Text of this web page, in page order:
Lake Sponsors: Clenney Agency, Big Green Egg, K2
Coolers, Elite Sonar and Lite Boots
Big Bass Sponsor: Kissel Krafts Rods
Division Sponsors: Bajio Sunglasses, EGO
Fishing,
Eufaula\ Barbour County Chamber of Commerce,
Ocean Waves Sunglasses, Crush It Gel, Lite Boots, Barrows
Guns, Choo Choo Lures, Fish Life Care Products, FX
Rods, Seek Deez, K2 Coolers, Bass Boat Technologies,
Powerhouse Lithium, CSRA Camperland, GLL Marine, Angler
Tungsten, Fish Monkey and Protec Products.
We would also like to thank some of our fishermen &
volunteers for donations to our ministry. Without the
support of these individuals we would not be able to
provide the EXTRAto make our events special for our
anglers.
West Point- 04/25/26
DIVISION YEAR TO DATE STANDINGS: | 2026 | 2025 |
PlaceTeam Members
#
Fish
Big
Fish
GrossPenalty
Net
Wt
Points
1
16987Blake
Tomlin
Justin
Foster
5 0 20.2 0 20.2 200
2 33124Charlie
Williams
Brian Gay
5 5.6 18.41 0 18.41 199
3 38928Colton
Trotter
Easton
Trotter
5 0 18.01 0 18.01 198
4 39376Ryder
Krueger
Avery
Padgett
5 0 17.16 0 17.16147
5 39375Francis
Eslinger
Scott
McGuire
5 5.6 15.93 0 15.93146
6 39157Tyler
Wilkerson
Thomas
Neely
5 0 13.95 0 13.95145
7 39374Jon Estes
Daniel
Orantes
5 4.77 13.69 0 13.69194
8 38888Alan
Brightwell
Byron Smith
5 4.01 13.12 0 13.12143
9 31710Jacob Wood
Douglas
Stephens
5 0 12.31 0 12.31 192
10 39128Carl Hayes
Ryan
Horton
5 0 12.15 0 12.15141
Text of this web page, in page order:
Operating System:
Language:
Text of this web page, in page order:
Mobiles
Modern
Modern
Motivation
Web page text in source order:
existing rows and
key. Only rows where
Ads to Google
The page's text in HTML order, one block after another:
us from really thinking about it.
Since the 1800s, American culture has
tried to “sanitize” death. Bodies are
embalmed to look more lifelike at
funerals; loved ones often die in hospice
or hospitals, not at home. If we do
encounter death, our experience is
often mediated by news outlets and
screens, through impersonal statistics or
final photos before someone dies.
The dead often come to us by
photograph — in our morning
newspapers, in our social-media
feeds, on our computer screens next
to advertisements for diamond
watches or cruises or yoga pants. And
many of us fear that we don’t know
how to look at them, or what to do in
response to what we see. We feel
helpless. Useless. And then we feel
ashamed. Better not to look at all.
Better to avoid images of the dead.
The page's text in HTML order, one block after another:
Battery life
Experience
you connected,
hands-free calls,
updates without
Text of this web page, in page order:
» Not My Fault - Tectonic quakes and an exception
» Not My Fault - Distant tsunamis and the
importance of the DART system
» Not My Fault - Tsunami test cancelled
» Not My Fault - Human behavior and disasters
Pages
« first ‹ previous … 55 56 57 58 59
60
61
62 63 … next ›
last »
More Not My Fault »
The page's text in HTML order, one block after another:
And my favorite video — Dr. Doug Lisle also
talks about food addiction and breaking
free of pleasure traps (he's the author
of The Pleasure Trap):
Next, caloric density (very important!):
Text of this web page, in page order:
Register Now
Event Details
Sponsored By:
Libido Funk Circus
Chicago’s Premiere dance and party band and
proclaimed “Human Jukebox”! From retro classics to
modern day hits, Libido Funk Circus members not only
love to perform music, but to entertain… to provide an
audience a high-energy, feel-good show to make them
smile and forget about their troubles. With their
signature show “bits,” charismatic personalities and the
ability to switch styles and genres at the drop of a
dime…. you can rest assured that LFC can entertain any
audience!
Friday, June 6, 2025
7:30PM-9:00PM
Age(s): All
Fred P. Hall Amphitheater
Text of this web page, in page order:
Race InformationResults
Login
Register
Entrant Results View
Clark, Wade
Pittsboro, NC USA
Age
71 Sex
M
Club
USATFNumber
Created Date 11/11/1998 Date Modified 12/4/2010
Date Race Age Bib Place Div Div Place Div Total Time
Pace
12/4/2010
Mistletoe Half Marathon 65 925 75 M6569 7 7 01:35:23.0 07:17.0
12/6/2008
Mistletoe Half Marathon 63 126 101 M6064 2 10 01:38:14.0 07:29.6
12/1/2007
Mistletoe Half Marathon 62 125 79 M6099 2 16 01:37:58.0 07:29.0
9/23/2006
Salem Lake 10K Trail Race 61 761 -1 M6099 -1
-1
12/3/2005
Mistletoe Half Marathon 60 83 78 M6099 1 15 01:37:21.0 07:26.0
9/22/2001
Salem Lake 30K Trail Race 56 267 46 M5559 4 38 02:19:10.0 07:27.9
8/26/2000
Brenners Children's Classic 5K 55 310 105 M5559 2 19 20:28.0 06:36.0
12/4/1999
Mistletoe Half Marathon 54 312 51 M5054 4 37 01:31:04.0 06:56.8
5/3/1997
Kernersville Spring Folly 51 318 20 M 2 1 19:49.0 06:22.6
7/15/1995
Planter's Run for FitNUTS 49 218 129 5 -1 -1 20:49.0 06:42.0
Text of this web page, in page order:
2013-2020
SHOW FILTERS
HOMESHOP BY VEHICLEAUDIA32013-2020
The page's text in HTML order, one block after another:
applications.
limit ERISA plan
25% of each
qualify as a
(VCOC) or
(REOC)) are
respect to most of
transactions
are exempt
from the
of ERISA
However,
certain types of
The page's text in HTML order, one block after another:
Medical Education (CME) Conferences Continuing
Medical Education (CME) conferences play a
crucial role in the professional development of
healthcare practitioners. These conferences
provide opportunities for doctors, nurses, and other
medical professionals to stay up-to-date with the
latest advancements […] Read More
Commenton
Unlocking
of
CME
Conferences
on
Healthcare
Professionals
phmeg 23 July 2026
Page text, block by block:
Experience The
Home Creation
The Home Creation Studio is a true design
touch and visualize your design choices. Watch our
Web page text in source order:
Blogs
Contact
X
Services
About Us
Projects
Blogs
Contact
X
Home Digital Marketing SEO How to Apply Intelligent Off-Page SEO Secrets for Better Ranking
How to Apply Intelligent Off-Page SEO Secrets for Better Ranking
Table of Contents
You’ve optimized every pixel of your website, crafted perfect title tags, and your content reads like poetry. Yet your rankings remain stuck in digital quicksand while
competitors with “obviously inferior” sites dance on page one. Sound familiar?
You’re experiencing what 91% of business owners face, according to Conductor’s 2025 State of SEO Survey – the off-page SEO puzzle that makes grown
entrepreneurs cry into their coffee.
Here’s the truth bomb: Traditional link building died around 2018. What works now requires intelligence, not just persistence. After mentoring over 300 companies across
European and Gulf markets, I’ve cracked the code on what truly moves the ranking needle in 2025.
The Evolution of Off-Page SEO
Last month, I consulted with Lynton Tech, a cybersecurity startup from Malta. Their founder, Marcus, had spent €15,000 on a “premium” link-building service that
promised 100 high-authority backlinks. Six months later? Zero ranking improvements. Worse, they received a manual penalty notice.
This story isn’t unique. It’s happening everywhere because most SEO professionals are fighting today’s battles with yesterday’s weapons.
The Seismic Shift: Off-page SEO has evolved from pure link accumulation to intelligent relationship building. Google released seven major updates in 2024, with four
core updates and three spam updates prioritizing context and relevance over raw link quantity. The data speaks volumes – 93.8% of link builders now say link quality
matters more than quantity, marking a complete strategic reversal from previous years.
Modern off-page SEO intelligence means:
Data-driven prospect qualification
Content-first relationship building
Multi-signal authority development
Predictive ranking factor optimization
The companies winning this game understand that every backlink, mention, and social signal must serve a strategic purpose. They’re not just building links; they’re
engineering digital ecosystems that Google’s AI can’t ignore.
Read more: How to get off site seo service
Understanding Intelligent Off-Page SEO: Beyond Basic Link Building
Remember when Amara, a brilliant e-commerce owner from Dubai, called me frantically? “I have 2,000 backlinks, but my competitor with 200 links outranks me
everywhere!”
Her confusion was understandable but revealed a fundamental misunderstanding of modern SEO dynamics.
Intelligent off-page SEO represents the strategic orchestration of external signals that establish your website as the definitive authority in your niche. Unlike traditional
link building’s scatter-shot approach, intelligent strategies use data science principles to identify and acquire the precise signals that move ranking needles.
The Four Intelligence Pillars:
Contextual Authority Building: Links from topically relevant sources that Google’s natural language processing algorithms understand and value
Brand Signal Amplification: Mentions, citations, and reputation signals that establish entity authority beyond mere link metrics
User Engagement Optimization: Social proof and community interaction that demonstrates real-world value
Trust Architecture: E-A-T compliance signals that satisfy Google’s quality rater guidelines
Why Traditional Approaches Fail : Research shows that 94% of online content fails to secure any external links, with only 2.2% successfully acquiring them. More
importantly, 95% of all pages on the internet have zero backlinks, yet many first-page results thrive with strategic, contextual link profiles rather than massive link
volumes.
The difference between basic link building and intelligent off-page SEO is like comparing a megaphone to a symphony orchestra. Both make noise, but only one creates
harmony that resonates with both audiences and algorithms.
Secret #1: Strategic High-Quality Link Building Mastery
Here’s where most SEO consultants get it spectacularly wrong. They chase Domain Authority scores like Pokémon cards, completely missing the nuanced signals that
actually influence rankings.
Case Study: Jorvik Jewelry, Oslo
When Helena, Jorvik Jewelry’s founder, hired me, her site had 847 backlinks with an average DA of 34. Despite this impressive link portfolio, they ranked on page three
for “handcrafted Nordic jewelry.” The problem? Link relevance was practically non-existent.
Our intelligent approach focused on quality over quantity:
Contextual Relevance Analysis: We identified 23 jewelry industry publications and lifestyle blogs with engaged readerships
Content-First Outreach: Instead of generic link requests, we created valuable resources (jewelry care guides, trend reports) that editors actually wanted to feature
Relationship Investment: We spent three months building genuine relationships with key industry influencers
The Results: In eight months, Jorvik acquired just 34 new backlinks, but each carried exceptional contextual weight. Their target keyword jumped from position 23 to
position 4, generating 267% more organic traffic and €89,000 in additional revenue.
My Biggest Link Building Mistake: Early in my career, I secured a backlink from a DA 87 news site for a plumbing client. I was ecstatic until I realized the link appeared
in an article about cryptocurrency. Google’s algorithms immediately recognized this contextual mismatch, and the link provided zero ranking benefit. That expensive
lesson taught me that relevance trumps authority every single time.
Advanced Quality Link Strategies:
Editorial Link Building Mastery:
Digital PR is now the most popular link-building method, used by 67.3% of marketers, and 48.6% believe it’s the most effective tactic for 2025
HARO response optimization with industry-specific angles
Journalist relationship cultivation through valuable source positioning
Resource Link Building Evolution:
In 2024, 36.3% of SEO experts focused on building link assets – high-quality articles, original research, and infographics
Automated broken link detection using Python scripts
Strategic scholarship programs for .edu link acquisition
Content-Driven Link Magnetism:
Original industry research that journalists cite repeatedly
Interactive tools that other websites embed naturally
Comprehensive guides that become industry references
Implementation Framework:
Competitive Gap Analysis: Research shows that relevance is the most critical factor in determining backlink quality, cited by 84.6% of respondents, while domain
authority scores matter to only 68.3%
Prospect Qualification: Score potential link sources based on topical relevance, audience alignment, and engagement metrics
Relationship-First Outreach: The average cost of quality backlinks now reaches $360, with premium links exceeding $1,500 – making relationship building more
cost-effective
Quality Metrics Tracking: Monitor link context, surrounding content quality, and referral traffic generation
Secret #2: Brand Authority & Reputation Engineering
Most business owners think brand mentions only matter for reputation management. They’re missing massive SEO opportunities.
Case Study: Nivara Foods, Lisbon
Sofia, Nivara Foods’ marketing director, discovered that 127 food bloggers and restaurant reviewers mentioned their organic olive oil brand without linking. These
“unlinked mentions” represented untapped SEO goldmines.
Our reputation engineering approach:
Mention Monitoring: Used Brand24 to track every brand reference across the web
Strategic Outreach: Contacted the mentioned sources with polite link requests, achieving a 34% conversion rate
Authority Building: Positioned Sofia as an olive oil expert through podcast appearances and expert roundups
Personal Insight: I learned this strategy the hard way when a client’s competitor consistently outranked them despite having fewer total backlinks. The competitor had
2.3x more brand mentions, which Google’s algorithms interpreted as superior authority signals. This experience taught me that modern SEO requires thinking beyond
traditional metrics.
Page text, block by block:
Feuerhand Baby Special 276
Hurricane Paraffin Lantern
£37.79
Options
# # # #
→ **TASK TO CARRY OUT**
If a line above includes the string "would", pick it out.

→ **YOUR SOLUTION**
We would also like to thank some of our fishermen &
support of these individuals we would not be able to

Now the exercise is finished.